The US Department of Education is being sued for violating provisions of its own centerpiece law, No Child Left Behind.

Specifically a coalition of “schools advocates and parents” say that the feds are allowing districts in California to count teachers who are not “highly qualified” in their statistical reporting.

According to NCLB, beginning this school year, all students must be taught by a “highly qualified” teacher. Of course, this revolves around how you would define that phrase.

Basically the law allows education agencies in each state decide the qualifications a person much have to fit in that category, subject to the blessings of Spellings and company.

In most states, anyone is eligible if they have a degree in the subject area they are teaching and hold a state-issued license. In some places, that piece of paper can be obtained by taking a multiple choice test, the “alternative option” at the center of this lawsuit.
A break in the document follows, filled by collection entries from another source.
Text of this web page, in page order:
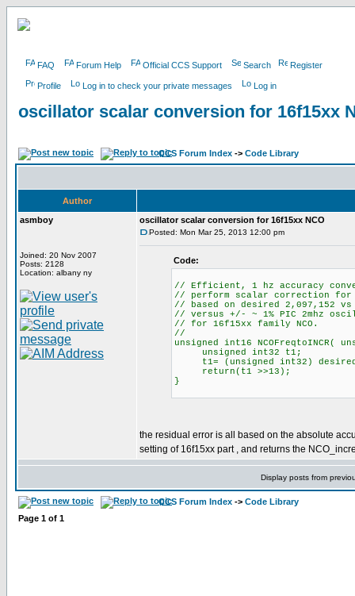
FAQ Forum Help Official CCS Support Search Register
Profile Log in to check your private messages Log in
oscillator scalar conversion for 16f15xx
CCS Forum Index -> Code Library
Author
asmboy
Joined: 20 Nov 2007
Posts: 2128
Location: albany ny
oscillator scalar conversion for 16f15xx NCO
Posted: Mon Mar 25, 2013 12:00 pm
Code:
// Efficient, 1 hz accuracy
// perform scalar correction for
// based on desired 2,097,152
// versus +/- ~ 1% PIC 2mhz
// for 16f15xx family NCO.
//
unsigned int16 NCOFreqtoINCR(
unsigned int32 t1;
t1= (unsigned int32)
return(t1 >>13);
}
the residual error is all based on the absolute
setting of 16f15xx part , and returns the
Display posts from
CCS Forum Index -> Code Library
Page 1 of 1
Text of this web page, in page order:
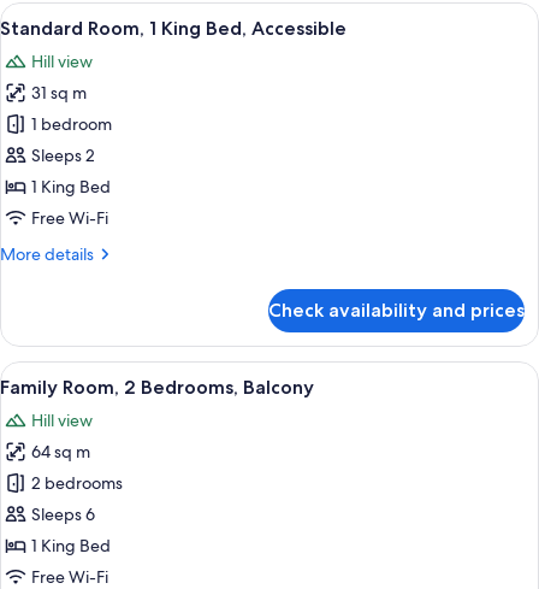
Bedrooms,
Sea
View
View
all
photos
for
Standard
Room,
1
King
Accessible
A hotel room with a bed, bedside
5
Standard Room, 1 King Bed, Accessible
Hill view
31 sq m
1 bedroom
Sleeps 2
1 King Bed
Free Wi-Fi
More details
More
Room,
King
Accessible
Check availability and prices
View
all
photos
for
Family
Room,
2
Bedrooms,
A hotel room with two beds, a desk,
7
Family Room, 2 Bedrooms, Balcony
Hill view
64 sq m
2 bedrooms
Sleeps 6
1 King Bed
Free Wi-Fi
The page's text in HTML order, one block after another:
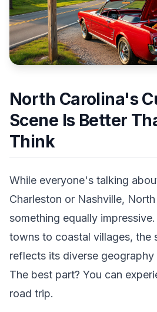
North Carolina's
Scene Is Better
Think
While everyone's talking
Charleston or Nashville,
something equally
towns to coastal villages, the
reflects its diverse geography
The best part? You can
road trip.
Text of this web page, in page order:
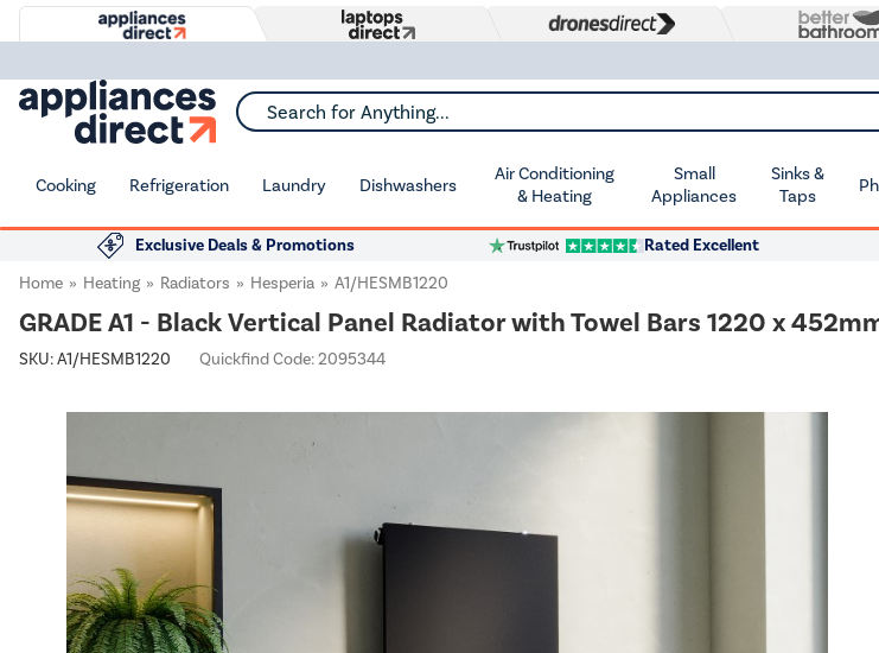
Search for Anything...
Cooking Refrigeration Laundry Dishwashers
Air Conditioning
& Heating
Small
Appliances
Sinks &
Taps
Exclusive Deals & Promotions Rated Excellent
Home
Heating Radiators Hesperia A1/HESMB1220
GRADE A1 - Black Vertical Panel Radiator with Towel Bars 1220 x
SKU:A1/HESMB1220 Quickfind Code: 2095344
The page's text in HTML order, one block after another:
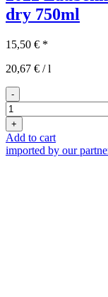
dry 750ml
15,50 € *
20,67 € /l
-
2022er
Laubenheimer
Syrah
trocken
quantity
+
Add to cart
imported by our
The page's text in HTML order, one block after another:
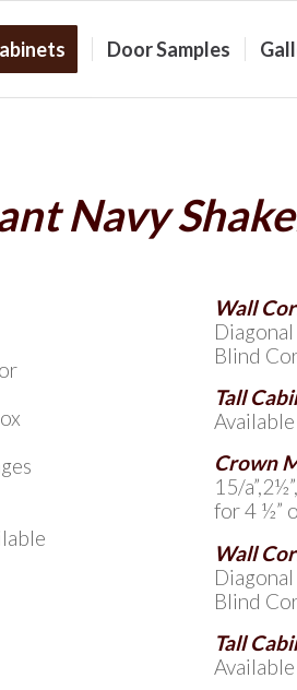
Door Samples
Navy
Wall
Blind
Tall
Available
Crown
15/
for 4 ½”
Wall
Blind
Tall
Available
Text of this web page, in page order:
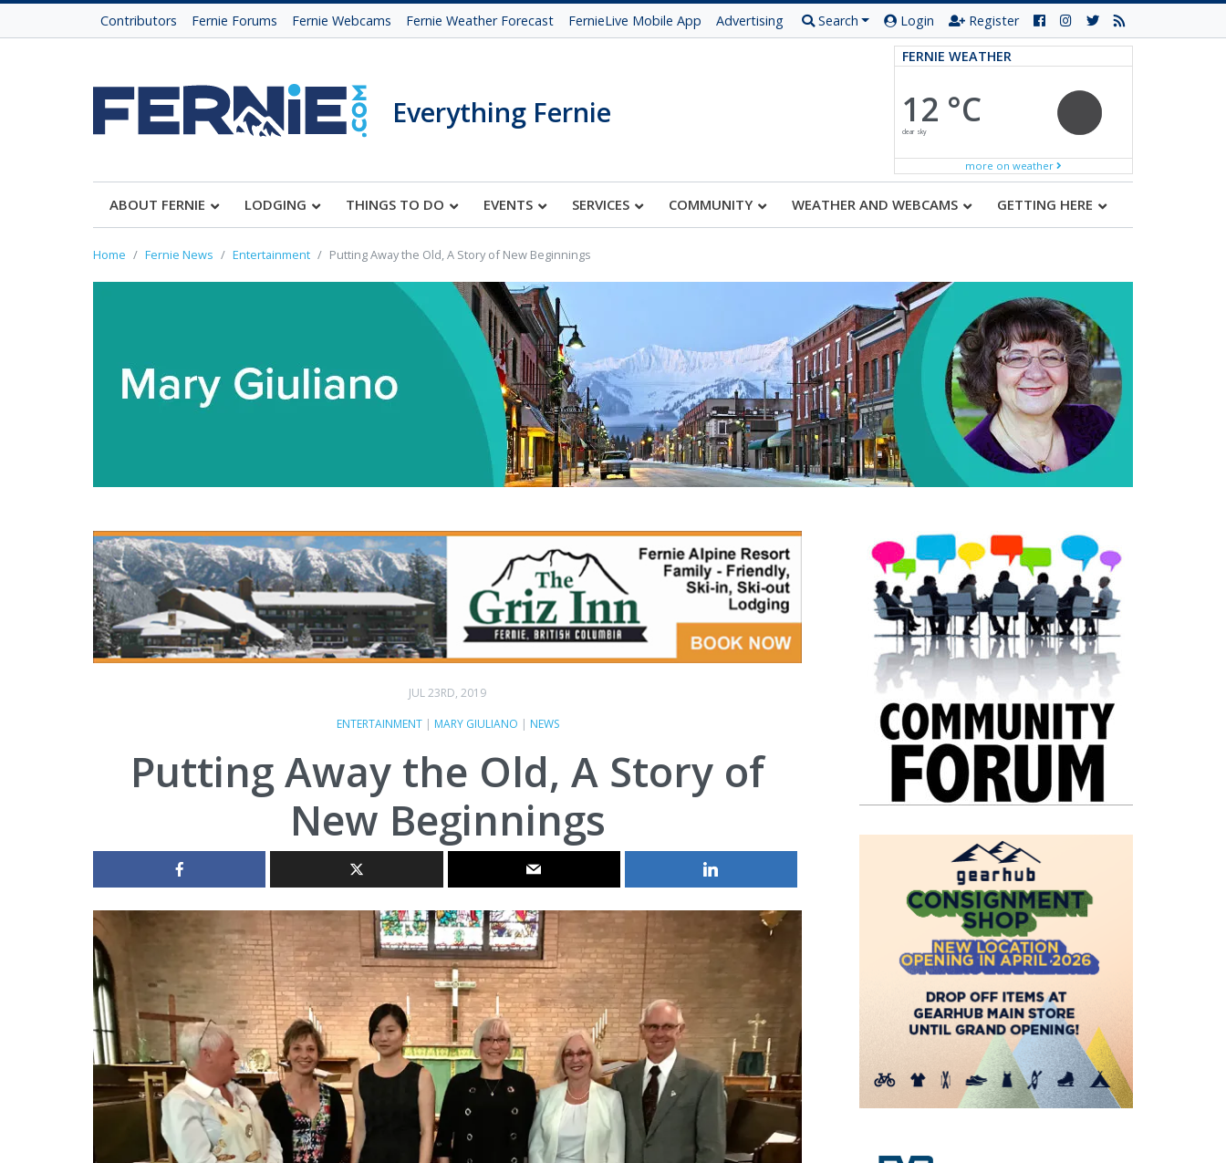
Contributors Fernie Forums Fernie Webcams Fernie Weather Forecast FernieLive Mobile App Advertising Search Login Register
Everything Fernie
FERNIE WEATHER
12 °C
clear sky
more on weather
ABOUT FERNIE LODGING THINGS TO DO EVENTS SERVICES COMMUNITY WEATHER AND WEBCAMS GETTING HERE
Home Fernie News Entertainment Putting Away the Old, A Story of New Beginnings
JUL 23RD, 2019
ENTERTAINMENT| MARY GIULIANO | NEWS
Putting Away the Old, A Story of
New Beginnings
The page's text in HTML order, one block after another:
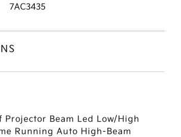
7AC3435
Projector Beam Led Low/High
Running Auto High-Beam
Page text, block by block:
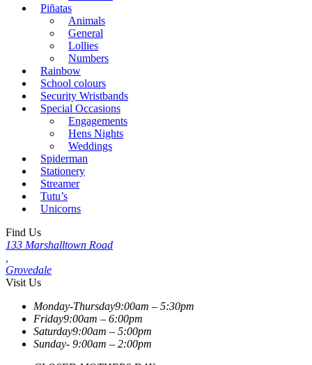
Piñatas
Animals
General
Lollies
Numbers
Rainbow
School colours
Security Wristbands
Special Occasions
Engagements
Hens Nights
Weddings
Spiderman
Stationery
Streamer
Tutu’s
Unicorns
Find Us
133 Marshalltown Road
Grovedale
Visit Us
Monday-Thursday9:00am – 5:30pm
Friday9:00am – 6:00pm
Saturday9:00am – 5:00pm
Sunday- 9:00am – 2:00pm
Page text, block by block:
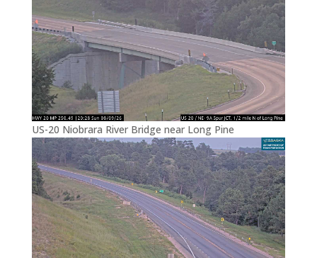
US-20 Niobrara River Bridge near Long Pine
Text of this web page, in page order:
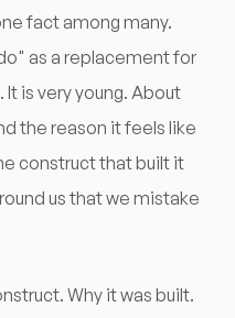
fact among many.
as a replacement for
is very young. About
the reason it feels like
construct that built it
us that we mistake
Why it was built.
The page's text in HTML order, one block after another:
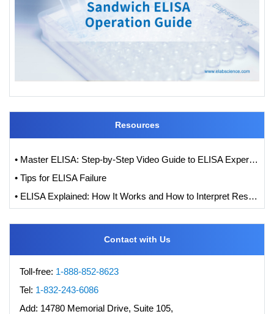
Resources
• Master ELISA: Step-by-Step Video Guide to ELISA Experiments
• Tips for ELISA Failure
• ELISA Explained: How It Works and How to Interpret Results with Standard Curve Analysis
Contact with Us
Toll-free: 1-888-852-8623
Tel: 1-832-243-6086
Add: 14780 Memorial Drive, Suite 105,
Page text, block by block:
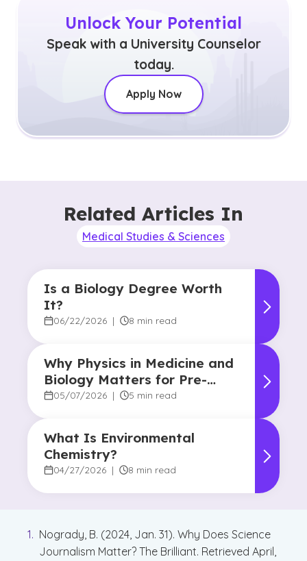
Unlock Your Potential
Speak with a University Counselor
today.
Apply Now
Related Articles In
Medical Studies & Sciences
Is a Biology Degree Worth
It?
06/22/2026 | 8 min read
Why Physics in Medicine and
Biology Matters for Pre-
Health Majors
05/07/2026 | 5 min read
What Is Environmental
Chemistry?
04/27/2026 | 8 min read
Nogrady, B. (2024, Jan. 31). Why Does Science
Journalism Matter? The Brilliant. Retrieved April,

However, there’s something missing from these very broad qualifications. The ability to actually teach.

Declaring someone to be “highly qualified” in a profession when they’ve never actually demonstrated their ability to do the job makes no sense. Equally bad is excluding people who have proven their teaching skills but lack some piece of the bureaucratic puzzle.

I wish these people a lot of luck with their legal actions but I doubt it will make much difference.

There is a general attitude in America that being a teacher is easy, something anyone can do as long as they have the right paperwork saying they are a subject area expert.

NCLB only compounds the problem by treating all teachers, students, classrooms, schools and neighborhoods as exactly the same, requiring exactly the same simplistic solutions.